Shooting Sarah Palin

David Suissa’s puff piece about Sarah Palin reads like an advertorial for a low-budget film that is struggling to entice an exhibitor (“Shooting Sarah Palin,” Sept. 19).

His message was all slick but no substance.

Rather than cite any of Palin’s outrageous positions on the social and economic issues that are of concern to most Americans, he chose to dwell on the trivia of personality and ignore her quaint understanding of foreign affairs or of the economic mess Wall Street has created for the nation as a whole.

It’s bad enough that Sen. John McCain has cynically opted for an unqualified candidate as his running mate, but to place her in a position just one breath away from the White House simply is an insult to the intelligence of the American electorate.

Suissa assumes that all his readers are suckers. He’s wrong. He is the frayer [sucker].

Murray Fromson
Professor Emeritus
USC/Annenberg School of Communication

So after viewing several hours of Israeli war hero Elan Frank‘s footage of Sarah Palin, David Suissa lists a number of Palin’s attributes: folksy, charming, quick study, ambitious newcomer to the big time and more. Frank calls her a natural-born leader, real and tough.

One dare not question a war hero, even if he seems to be saying that Palin is ready to be the leader of the free world if John McCain is sick for a day or a month or worse.

And since when does a foreign filmmaker influence our politics? Frank’s first concern is the global threat of nuclear-based terrorism, and that Sen. Barack Obama would be no match for Iranian President Mahmoud Ahmadinejad. Apparently Palin would be. Here is the man you look to for that kind of judgment.

The real problem is that too many Jews are more pro-Israel than pro-America.

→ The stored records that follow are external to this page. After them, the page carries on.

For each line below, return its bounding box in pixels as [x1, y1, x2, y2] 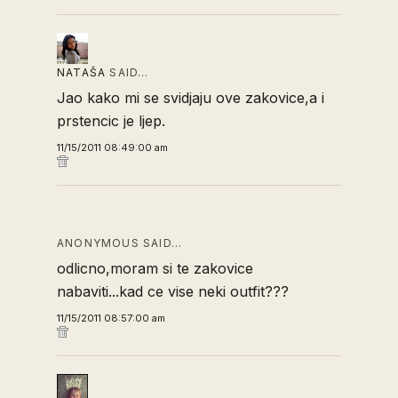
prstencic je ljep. [57, 112, 165, 130]
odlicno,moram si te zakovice [57, 259, 253, 277]
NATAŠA [57, 66, 107, 79]
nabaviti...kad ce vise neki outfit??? [57, 283, 289, 300]
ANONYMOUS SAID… [57, 236, 182, 250]
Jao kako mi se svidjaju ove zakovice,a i [57, 89, 324, 107]
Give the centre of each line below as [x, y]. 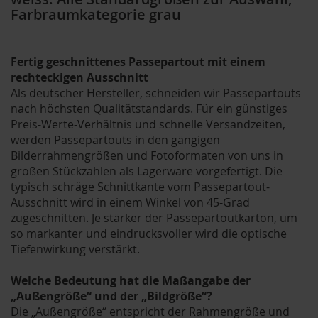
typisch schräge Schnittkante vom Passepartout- [140, 187]
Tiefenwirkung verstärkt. [75, 250]
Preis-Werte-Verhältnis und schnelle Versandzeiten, [148, 125]
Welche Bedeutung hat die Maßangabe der [131, 281]
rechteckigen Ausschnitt [79, 78]
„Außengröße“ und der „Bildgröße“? [111, 296]
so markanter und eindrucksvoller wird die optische [149, 234]
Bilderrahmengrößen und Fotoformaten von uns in [147, 156]

They would rather our country suffer another disastrously flawed government if there is even small hope it would help Israel. Much like what has transpired in the last almost eight years.

Bert Eifer
via e-mail

David Suissa responds:
As someone who has praised Obama and expressed fascination for the phenomenon he represents, I was equally fascinated by Sarah Palin, and especially by the never-before-seen footage of her filmed by Elan Frank. My column wasn’t intended to assess her ideology, but to make some observations on the governor based on seeing her in action, and her phenomenon continues to absolutely fascinate me.

Palin and Chabad

Two puff pieces for Sarah Palin in one issue of The Journal will not alter the fact that she is a radical right-wing ideologue who believes a woman who is raped should be prosecuted if she chooses not to bear the child of her rapist and who doubtless believes ours is a pseudo-religion and we need to convert (“Sarah Palin, Chabad Share Same Appeal,” Sept. 10).

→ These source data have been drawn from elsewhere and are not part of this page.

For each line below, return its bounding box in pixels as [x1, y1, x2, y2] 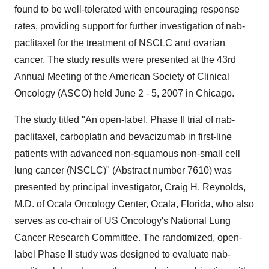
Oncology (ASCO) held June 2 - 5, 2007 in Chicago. [14, 88, 234, 98]
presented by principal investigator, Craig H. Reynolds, [14, 182, 246, 192]
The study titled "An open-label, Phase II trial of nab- [14, 115, 235, 125]
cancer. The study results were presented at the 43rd [14, 55, 236, 65]
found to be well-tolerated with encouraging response [14, 4, 240, 14]
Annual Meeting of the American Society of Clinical [14, 71, 229, 82]
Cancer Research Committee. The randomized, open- [14, 232, 242, 243]
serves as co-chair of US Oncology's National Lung [14, 216, 231, 226]
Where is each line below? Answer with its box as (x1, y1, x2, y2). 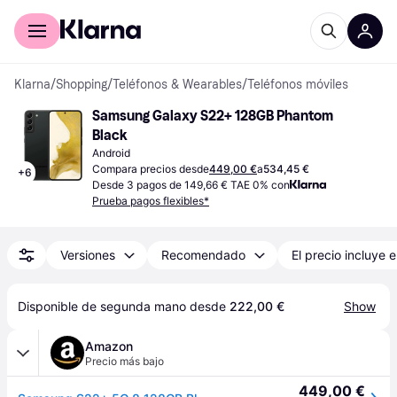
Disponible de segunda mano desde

Palin sat through a Jews for Jesus sermon in her church and said or did nothing to contest its bile.

A quick study? Nonsense. Just listen to her babble. She is a stranger to the truth. Her multiple fabrications, too many to specify here, have now made her a laughingstock as her early positive ratings have plummeted.

The bubble has burst on Palin, and like Humpty Dumpty who to took that great fall, neither filmmaker Elan Frank or Chabadist Jonathan Marks can put her bubble back together again.

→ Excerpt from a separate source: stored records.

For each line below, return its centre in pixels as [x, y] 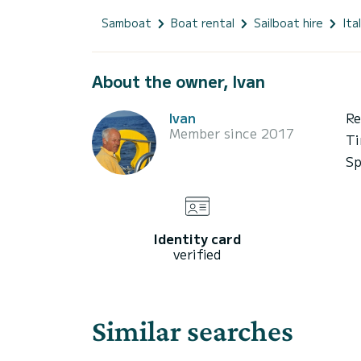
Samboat [127, 22]
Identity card [197, 238]
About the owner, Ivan [178, 81]
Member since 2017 [232, 133]
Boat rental [203, 22]
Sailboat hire [288, 22]
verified [197, 253]
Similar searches [193, 330]
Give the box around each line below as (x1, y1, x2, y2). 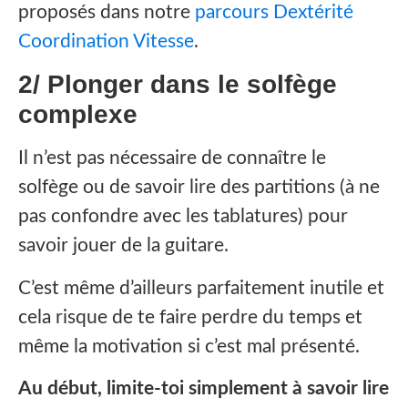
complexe (18, 100, 138, 129)
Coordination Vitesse (18, 32, 194, 52)
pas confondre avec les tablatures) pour (18, 207, 348, 227)
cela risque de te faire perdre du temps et (18, 307, 362, 327)
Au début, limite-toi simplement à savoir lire (18, 379, 389, 399)
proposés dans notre (18, 3, 195, 23)
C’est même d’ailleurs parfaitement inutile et (18, 278, 384, 298)
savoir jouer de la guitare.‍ (18, 236, 229, 256)

In the same issue, a letter from an Iranian Jew asserts she fears Sen. Barack Obama cannot be trusted to defend Israel. But on Page 21 there is reporting of news that Obama has introduced the Iran Sanctions Enabling Act, which will close the large loophole that now allows American companies through their foreign subsidiaries to do business with Iran. The article cites that his legislation is opposed by the Republicans in Congress who want to continue the loophole that aids and abets Iran.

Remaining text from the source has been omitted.